カラクリオデット 6 (花とゆめコミックス)
鈴木 ジュリエッタ(すずき ジュリエッタ
カラクリオデット
第06巻評価:★★★(6点)
 総合評価:★★★(6点)
 

オデットを奪うため、オーウェン博士がついに実力行使に出て!? 一方オデットは朝生が卒業してしまうと知ってショックを受け…。最後まで目が離せない、オデット完結巻!!

簡潔完結感想文

  • もしや ウチキリオデット!? 私たちの次のステージは ここからだッ!! 日常は続いていく。
  • チャペルでの2人の男による決闘で花婿が決定か。博士とは住人が増える宿命を背負う?
  • 辛辣な朝生から見てもオデットは もう人間社会に溶け込める常識と感情を持っている。

デットを脅かす者も、オデットが頼る者も、そして誰もいなくなった、の 最終6巻。

怒る、ということは甘えるということに似ている。本書でロボット(またはアンドロイド)のオデットが怒ったのは、おそらく生みの親である吉沢(よしざわ)博士と、第2の同居人となるロボット・クリス、そして学校の先輩男性・朝生(あさお)の3人ではないか。オデットは この3人だけには身内のワガママみたいな感情を爆発させる。それはオデットが娘であり、姉であり、そして乙女であるからだろう。家族というもの、恋愛というものを通じてオデットは その人にしか出せない感情を放出していた。

朝生に対して怒るのはオデットが朝生にいて欲しい願望があるから。その願望が彼女の心である。

中でも異質なのは朝生だろう。完全な一般人でありながらオデットは彼に対しては遠慮がない。そして困った時は何かと朝生の名前を出し、彼に おんぶにだっこだった部分もある。

だが最終話で卒業により学校を去る朝生からオデットの学校生活に お墨付きをを貰えたことが一つの到達点となっている。朝生は本書の中で唯一 オデットがロボットであることを承知していて、そして そのことをオデットに隠さない。『1巻』でロボットが人間様と同じようなことをするな、みたいな発言をして以降、度々 オデットを凹ませてきた朝生だが、それと同じぐらいオデットを励まし続けてきた存在。それは他の人間と同じように「心ある」存在としてオデットを扱っていると言える。双方に遠慮のない=嘘のない関係において、朝生は最後にオデットが人間社会の中にいられることを保証する。
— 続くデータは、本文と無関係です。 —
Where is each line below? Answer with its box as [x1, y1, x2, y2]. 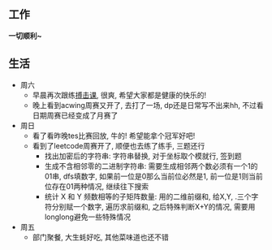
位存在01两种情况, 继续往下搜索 [44, 181, 149, 191]
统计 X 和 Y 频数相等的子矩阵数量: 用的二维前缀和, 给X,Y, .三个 [44, 192, 252, 201]
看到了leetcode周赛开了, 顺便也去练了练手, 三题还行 [32, 140, 205, 150]
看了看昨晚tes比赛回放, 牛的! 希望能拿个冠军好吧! [32, 131, 196, 140]
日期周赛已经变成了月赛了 [32, 110, 119, 120]
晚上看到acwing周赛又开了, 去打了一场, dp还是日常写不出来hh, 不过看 [32, 100, 264, 110]
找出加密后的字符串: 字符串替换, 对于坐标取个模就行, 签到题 [44, 151, 242, 161]
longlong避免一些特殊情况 [44, 212, 132, 222]

手厳しい彼から合格を貰い、オデットは朝生のいない=困っても頼る人のいない環境の中、また新たな一歩を踏み出す。博士から生まれ、学校に行きたいと自我を持ったオデットが、朝生には頼りながら生きてきたが、最終回では真の自立を果たす、というのが本書のラストであろう。
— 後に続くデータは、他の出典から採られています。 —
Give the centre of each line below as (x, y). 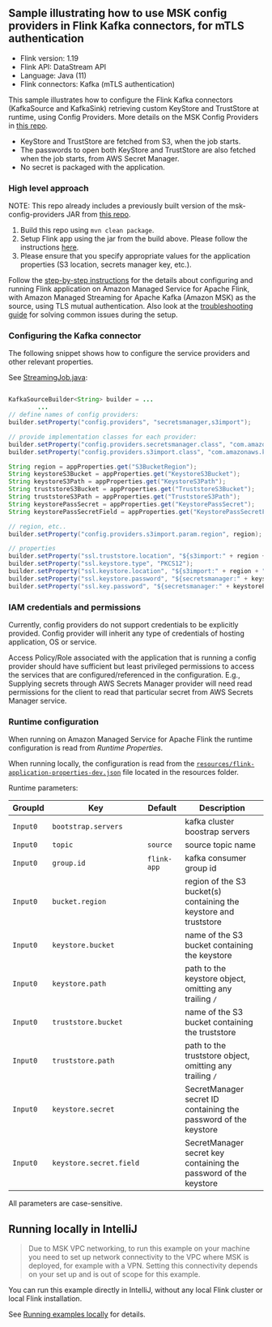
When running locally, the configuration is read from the (102, 764)
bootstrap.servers (87, 827)
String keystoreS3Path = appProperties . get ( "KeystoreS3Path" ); (117, 482)
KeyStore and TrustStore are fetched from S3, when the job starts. (130, 141)
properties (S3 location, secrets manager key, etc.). (106, 265)
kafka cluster (210, 822)
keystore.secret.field (96, 1163)
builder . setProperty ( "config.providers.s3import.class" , (106, 452)

1話でオデットが行きたいと言い出した学校生活。それが親の手も離れ、先輩の手も離れて、心配なく友人たちと楽しい日々を過ごせるようになった。もう自分らしさに迷い、電力消費が激しくなり、大きなバッテリーを背負う必要もないだろう。その前にトラヴィスとの決別で個としての生き方を選択したオデットだから尚更だ。

…そんな一定の結末は分かるが、恋愛面では色々と「宇宙へポーイ!」と伏線回収を放棄しているのが やっぱり気になる。最終回でオデットが告白するかと思ったけどしなかったのが残念。ただ朝生がロボットとの交際にすぐに返事が出来る訳もなく、真面目に お断りされても最終回としては相応しくないので告白するという選択肢は消滅してしまったのだろう。

途中から出てきた柚木村(ゆきむら)は最終回で久々に顔を出したけど、いかにも取ってつけた感じなのが残念。まぁ ちゃんと告白しただけ彼は幸運と言えるけど。というか柚木村自体が私には作者が何を意図して登場させたのかが分からなかった。正ヒーローの座すら狙っていたみたいだが、どこで人気が出ると思ったのか…。また柚木村のクラスメイト・ミカも途中から行方不明で(最終回に1コマ出たけど)、朝生に対する好意は無かったことになった。朝生も洋子に対して想いを告げないままだし、何だか色々と片想いさせた割に成就率が低い。内輪カップル続出も嫌だけど、中途半端は もっと精神衛生上 良くない。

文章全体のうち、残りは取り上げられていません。